─── INFORMATION SHOWN ───

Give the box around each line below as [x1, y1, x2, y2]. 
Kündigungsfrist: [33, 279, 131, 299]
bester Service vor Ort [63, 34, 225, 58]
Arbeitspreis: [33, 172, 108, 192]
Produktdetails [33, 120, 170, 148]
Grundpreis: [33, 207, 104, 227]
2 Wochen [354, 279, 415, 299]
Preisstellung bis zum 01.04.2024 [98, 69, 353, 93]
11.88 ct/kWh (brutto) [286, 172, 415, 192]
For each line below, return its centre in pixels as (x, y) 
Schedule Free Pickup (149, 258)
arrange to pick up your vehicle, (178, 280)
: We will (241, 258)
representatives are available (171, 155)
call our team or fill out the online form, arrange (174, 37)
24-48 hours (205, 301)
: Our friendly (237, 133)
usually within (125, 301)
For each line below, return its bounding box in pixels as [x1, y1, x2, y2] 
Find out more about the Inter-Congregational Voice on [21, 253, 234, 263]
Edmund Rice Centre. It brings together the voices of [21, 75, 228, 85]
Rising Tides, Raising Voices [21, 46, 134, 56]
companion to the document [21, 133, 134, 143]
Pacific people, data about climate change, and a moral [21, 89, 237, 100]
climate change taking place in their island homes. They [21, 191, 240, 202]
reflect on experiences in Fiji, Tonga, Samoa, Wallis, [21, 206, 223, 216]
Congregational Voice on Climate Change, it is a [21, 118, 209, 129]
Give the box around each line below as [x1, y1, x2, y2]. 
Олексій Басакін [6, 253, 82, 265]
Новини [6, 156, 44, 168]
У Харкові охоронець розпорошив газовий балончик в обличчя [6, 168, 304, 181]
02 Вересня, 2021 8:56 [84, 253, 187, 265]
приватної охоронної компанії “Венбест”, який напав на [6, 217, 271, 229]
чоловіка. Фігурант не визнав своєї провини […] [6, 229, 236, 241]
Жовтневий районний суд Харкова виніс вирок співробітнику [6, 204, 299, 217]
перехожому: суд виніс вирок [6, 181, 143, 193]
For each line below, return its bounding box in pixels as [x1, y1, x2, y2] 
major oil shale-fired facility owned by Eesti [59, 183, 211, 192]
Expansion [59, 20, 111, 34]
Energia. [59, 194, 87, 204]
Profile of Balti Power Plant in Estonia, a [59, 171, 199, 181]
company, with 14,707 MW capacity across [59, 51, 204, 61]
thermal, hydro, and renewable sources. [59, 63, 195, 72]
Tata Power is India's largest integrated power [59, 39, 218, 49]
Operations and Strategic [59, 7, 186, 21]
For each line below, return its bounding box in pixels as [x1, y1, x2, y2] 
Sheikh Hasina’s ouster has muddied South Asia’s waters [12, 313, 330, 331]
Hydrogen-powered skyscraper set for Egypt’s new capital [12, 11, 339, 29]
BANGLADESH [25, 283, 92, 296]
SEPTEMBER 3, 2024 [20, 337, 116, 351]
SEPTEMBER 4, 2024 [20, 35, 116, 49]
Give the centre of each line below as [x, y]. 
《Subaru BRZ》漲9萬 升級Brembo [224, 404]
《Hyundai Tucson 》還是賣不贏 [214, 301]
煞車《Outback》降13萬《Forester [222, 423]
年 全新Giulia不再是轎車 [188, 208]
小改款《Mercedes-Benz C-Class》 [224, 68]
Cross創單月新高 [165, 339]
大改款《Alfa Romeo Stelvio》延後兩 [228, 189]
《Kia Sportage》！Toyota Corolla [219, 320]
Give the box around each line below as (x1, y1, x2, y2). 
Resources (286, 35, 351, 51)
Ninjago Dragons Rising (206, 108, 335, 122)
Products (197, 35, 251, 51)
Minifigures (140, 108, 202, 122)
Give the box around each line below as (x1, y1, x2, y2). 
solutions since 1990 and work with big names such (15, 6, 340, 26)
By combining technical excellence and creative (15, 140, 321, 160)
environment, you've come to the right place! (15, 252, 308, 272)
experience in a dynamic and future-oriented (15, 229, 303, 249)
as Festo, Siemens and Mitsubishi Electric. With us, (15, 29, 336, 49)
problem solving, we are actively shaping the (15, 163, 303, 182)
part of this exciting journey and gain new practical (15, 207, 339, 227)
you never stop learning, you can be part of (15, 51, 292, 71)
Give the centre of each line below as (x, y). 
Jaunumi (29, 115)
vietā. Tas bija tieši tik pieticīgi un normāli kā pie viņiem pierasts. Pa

───
─── INFORMATION SHOWN ───

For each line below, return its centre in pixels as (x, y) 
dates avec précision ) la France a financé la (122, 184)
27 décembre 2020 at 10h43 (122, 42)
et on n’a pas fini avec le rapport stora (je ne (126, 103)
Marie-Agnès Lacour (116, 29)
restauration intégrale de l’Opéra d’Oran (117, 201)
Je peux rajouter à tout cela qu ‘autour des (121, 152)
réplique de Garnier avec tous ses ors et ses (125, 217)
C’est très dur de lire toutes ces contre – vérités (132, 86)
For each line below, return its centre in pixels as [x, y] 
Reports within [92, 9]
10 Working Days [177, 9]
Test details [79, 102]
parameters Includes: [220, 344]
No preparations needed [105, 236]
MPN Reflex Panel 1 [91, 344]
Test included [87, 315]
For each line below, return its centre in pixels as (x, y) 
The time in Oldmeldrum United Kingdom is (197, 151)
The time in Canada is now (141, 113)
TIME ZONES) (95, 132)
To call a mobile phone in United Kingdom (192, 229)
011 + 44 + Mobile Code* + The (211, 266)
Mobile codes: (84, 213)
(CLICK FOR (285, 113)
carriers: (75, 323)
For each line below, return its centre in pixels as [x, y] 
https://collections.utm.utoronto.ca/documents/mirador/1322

───
─── INFORMATION SHOWN ───

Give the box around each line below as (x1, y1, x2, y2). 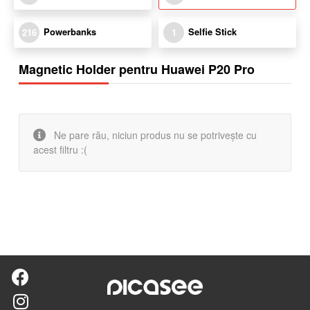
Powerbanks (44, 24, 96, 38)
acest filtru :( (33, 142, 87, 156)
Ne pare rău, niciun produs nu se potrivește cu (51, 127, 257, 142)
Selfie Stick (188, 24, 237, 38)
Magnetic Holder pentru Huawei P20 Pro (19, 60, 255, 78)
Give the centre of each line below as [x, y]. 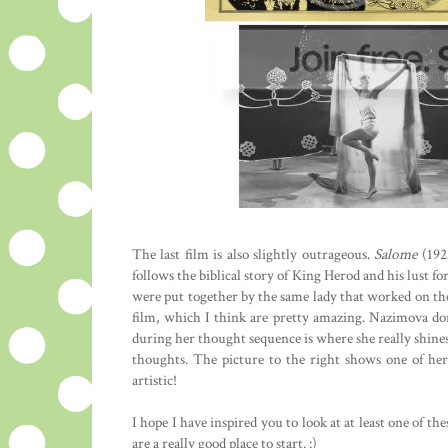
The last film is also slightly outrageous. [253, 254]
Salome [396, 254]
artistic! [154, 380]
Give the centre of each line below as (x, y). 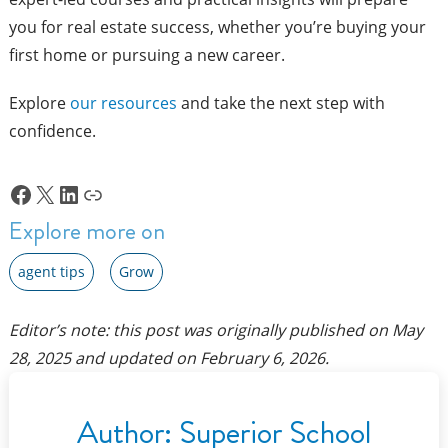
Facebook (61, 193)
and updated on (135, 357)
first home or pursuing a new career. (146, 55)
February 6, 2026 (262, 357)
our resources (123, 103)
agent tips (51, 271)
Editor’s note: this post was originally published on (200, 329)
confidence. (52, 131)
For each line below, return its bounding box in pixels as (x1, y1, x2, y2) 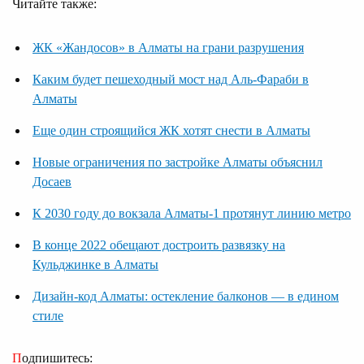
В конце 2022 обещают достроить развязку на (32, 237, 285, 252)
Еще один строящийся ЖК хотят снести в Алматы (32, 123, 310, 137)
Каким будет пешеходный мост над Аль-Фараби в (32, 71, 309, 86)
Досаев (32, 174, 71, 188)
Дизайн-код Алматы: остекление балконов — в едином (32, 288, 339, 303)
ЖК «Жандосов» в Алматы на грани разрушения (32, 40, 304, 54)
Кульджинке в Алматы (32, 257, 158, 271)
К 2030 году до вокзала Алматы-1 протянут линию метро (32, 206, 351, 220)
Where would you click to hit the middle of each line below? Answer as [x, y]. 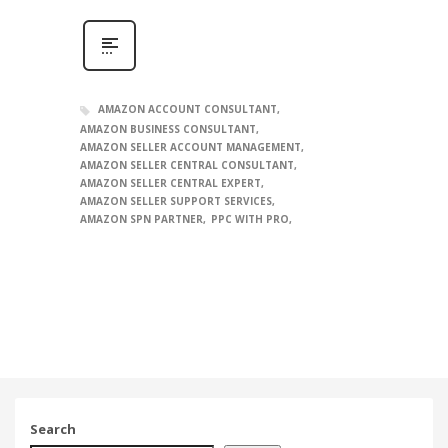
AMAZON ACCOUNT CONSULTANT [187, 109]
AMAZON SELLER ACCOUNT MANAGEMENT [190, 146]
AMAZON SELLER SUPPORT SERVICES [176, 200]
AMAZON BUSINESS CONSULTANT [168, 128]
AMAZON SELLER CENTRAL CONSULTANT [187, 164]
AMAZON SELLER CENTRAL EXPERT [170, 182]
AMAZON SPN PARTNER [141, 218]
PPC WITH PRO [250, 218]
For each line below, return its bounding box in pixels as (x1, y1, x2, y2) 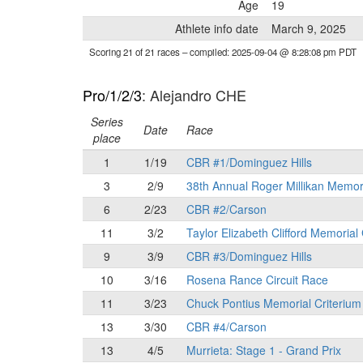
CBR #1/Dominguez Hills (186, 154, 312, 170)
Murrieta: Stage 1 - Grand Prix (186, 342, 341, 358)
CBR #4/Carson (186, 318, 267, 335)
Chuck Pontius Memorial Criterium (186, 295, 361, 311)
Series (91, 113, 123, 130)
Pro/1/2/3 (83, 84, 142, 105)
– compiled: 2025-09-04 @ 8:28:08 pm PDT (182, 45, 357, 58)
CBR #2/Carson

───

WHAT THE EXERCISE ASKS: An exact copy is needed of the stretch above that opens with the line containing "AMAZON SPN PARTNER [141, 218]" and closes with the line containing "CBR #2/Carson"; the pictures are not part of it.

YOUR RESPONSE:
AMAZON SPN PARTNER [141, 218]
PPC WITH PRO [250, 218]
For each line below, return its bounding box in pixels as (x1, y1, x2, y2) 
CBR #1/Dominguez Hills (186, 154, 312, 170)
Murrieta: Stage 1 - Grand Prix (186, 342, 341, 358)
CBR #4/Carson (186, 318, 267, 335)
Chuck Pontius Memorial Criterium (186, 295, 361, 311)
Series (91, 113, 123, 130)
Pro/1/2/3 (83, 84, 142, 105)
– compiled: 2025-09-04 @ 8:28:08 pm PDT (182, 45, 357, 58)
CBR #2/Carson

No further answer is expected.